TASK REQUIREMENTS
Reproduce each record verbatim, images excluded.
INPUT MATERIAL START
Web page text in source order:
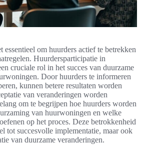
om huurders actief te betrekken
Huurdersparticipatie in
cruciale rol in het succes van duurzame
Door huurders te informeren
kunnen betere resultaten worden
van veranderingen worden
om te begrijpen hoe huurders worden
van huurwoningen en welke
op het proces. Deze betrokkenheid
tot succesvolle implementatie, maar ook
van duurzame veranderingen.
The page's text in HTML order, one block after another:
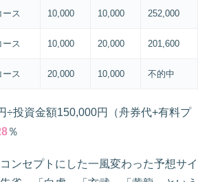
ース 10,000 10,000 252,000
ース 10,000 20,000 201,600
ース 20,000 10,000 不的中
÷投資金額150,000円（舟券代+有料プ
％
ンセプトにした一風変わった予想サイ
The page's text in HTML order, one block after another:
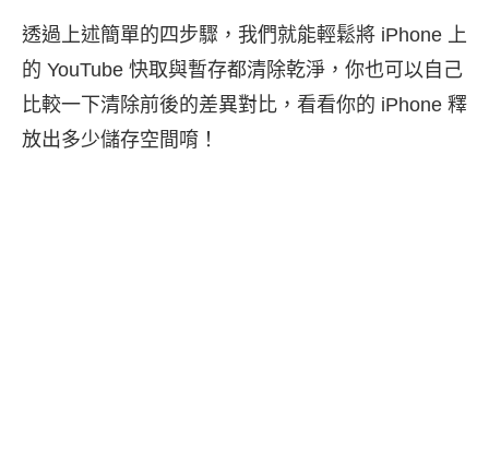
透過上述簡單的四步驟，我們就能輕鬆將 iPhone 上
的 YouTube 快取與暫存都清除乾淨，你也可以自己
比較一下清除前後的差異對比，看看你的 iPhone 釋
放出多少儲存空間唷！
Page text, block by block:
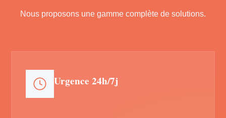
Nous proposons une gamme complète de solutions.
Urgence 24h/7j
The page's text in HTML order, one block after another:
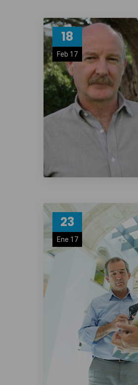
18
Feb 17
23
Ene 17
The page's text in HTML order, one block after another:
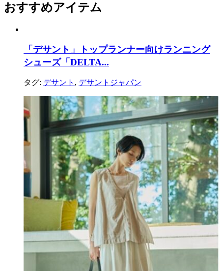
おすすめアイテム
「デサント」トップランナー向けランニング
シューズ「DELTA...
タグ: デサント , デサントジャパン
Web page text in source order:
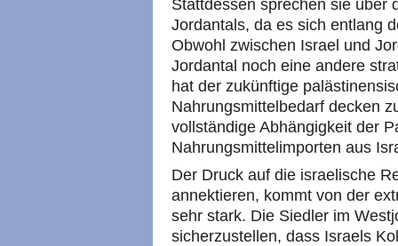
Stattdessen sprechen sie über
Jordantals, da es sich entlang
Obwohl zwischen Israel und
Jordantal noch eine andere
hat der zukünftige
Nahrungsmittelbedarf decken
vollständige Abhängigkeit der
Nahrungsmittelimporten aus
Der Druck auf die israelische
annektieren, kommt von der
sehr stark. Die Siedler im
sicherzustellen, dass Israels
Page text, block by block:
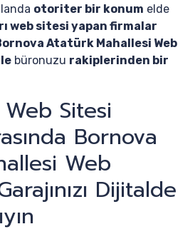
otoriter bir konum elde
web sitesi yapan firmalar
Atatürk Mahallesi Web
büronuzu rakiplerinden bir
Sitesi
Bornova
Web
Dijitalde
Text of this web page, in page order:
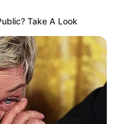
Take A Look
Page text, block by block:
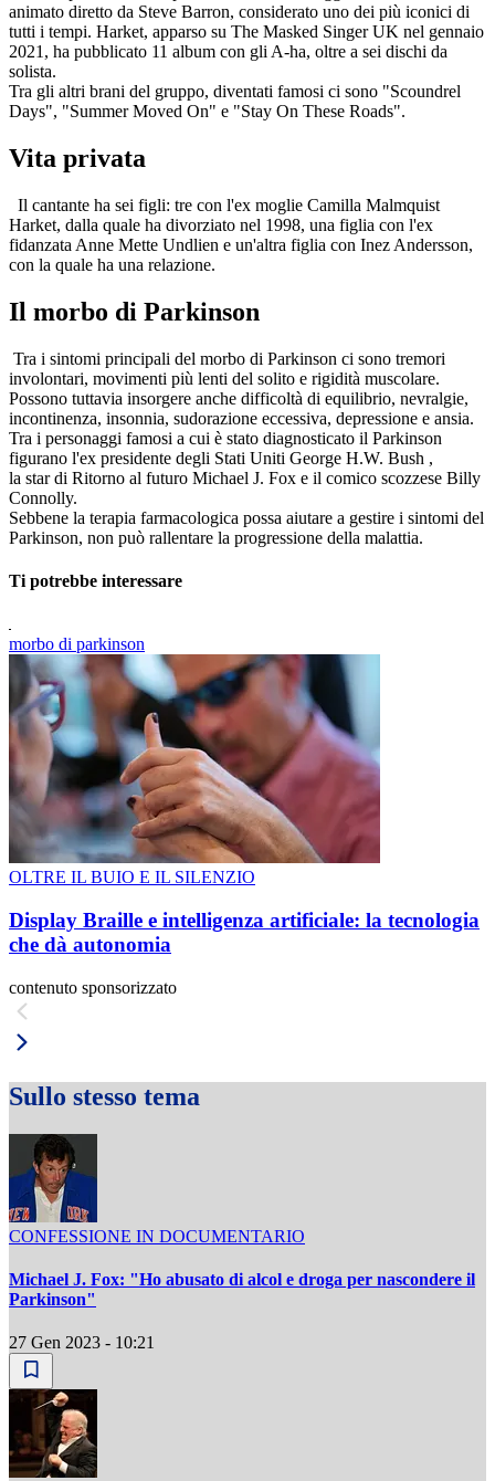
animato diretto da Steve Barron, considerato uno dei più iconici di
tutti i tempi. Harket, apparso su The Masked Singer UK nel gennaio
2021, ha pubblicato 11 album con gli A-ha, oltre a sei dischi da
solista.
Tra gli altri brani del gruppo, diventati famosi ci sono "Scoundrel
Days", "Summer Moved On" e "Stay On These Roads".
Vita privata
Il cantante ha sei figli: tre con l'ex moglie Camilla Malmquist
Harket, dalla quale ha divorziato nel 1998, una figlia con l'ex
fidanzata Anne Mette Undlien e un'altra figlia con Inez Andersson,
con la quale ha una relazione.
Il morbo di Parkinson
Tra i sintomi principali del morbo di Parkinson ci sono tremori
involontari, movimenti più lenti del solito e rigidità muscolare.
Possono tuttavia insorgere anche difficoltà di equilibrio, nevralgie,
incontinenza, insonnia, sudorazione eccessiva, depressione e ansia.
Tra i personaggi famosi a cui è stato diagnosticato il Parkinson
figurano l'ex presidente degli Stati Uniti George H.W. Bush ,
la star di Ritorno al futuro Michael J. Fox e il comico scozzese Billy
Connolly.
Sebbene la terapia farmacologica possa aiutare a gestire i sintomi del
Parkinson, non può rallentare la progressione della malattia.
Ti potrebbe interessare
morbo di parkinson
OLTRE IL BUIO E IL SILENZIO
Display Braille e intelligenza artificiale: la tecnologia
che dà autonomia
contenuto sponsorizzato
Sullo stesso tema
CONFESSIONE IN DOCUMENTARIO
Michael J. Fox: "Ho abusato di alcol e droga per nascondere il
Parkinson"
27 Gen 2023 - 10:21
INPUT MATERIAL END
WORKED SOLUTION
Web page text in source order:
om huurders actief te betrekken
Huurdersparticipatie in
cruciale rol in het succes van duurzame
Door huurders te informeren
kunnen betere resultaten worden
van veranderingen worden
om te begrijpen hoe huurders worden
van huurwoningen en welke
op het proces. Deze betrokkenheid
tot succesvolle implementatie, maar ook
van duurzame veranderingen.
The page's text in HTML order, one block after another:
ース 10,000 10,000 252,000
ース 10,000 20,000 201,600
ース 20,000 10,000 不的中
÷投資金額150,000円（舟券代+有料プ
％
ンセプトにした一風変わった予想サイ
The page's text in HTML order, one block after another:
透過上述簡單的四步驟，我們就能輕鬆將 iPhone 上
的 YouTube 快取與暫存都清除乾淨，你也可以自己
比較一下清除前後的差異對比，看看你的 iPhone 釋
放出多少儲存空間唷！
Page text, block by block:
Nous proposons une gamme complète de solutions.
Urgence 24h/7j
The page's text in HTML order, one block after another:
18
Feb 17
23
Ene 17
The page's text in HTML order, one block after another:
おすすめアイテム
「デサント」トップランナー向けランニング
シューズ「DELTA...
タグ: デサント , デサントジャパン
Web page text in source order:
Stattdessen sprechen sie über
Jordantals, da es sich entlang
Obwohl zwischen Israel und
Jordantal noch eine andere
hat der zukünftige
Nahrungsmittelbedarf decken
vollständige Abhängigkeit der
Nahrungsmittelimporten aus
Der Druck auf die israelische
annektieren, kommt von der
sehr stark. Die Siedler im
sicherzustellen, dass Israels
Page text, block by block:
otoriter bir konum elde
web sitesi yapan firmalar
Atatürk Mahallesi Web
büronuzu rakiplerinden bir
Sitesi
Bornova
Web
Dijitalde
Text of this web page, in page order:
Take A Look
Page text, block by block:
animato diretto da Steve Barron, considerato uno dei più iconici di
tutti i tempi. Harket, apparso su The Masked Singer UK nel gennaio
2021, ha pubblicato 11 album con gli A-ha, oltre a sei dischi da
solista.
Tra gli altri brani del gruppo, diventati famosi ci sono "Scoundrel
Days", "Summer Moved On" e "Stay On These Roads".
Vita privata
Il cantante ha sei figli: tre con l'ex moglie Camilla Malmquist
Harket, dalla quale ha divorziato nel 1998, una figlia con l'ex
fidanzata Anne Mette Undlien e un'altra figlia con Inez Andersson,
con la quale ha una relazione.
Il morbo di Parkinson
Tra i sintomi principali del morbo di Parkinson ci sono tremori
involontari, movimenti più lenti del solito e rigidità muscolare.
Possono tuttavia insorgere anche difficoltà di equilibrio, nevralgie,
incontinenza, insonnia, sudorazione eccessiva, depressione e ansia.
Tra i personaggi famosi a cui è stato diagnosticato il Parkinson
figurano l'ex presidente degli Stati Uniti George H.W. Bush ,
la star di Ritorno al futuro Michael J. Fox e il comico scozzese Billy
Connolly.
Sebbene la terapia farmacologica possa aiutare a gestire i sintomi del
Parkinson, non può rallentare la progressione della malattia.
Ti potrebbe interessare
morbo di parkinson
OLTRE IL BUIO E IL SILENZIO
Display Braille e intelligenza artificiale: la tecnologia
che dà autonomia
contenuto sponsorizzato
Sullo stesso tema
CONFESSIONE IN DOCUMENTARIO
Michael J. Fox: "Ho abusato di alcol e droga per nascondere il
Parkinson"
27 Gen 2023 - 10:21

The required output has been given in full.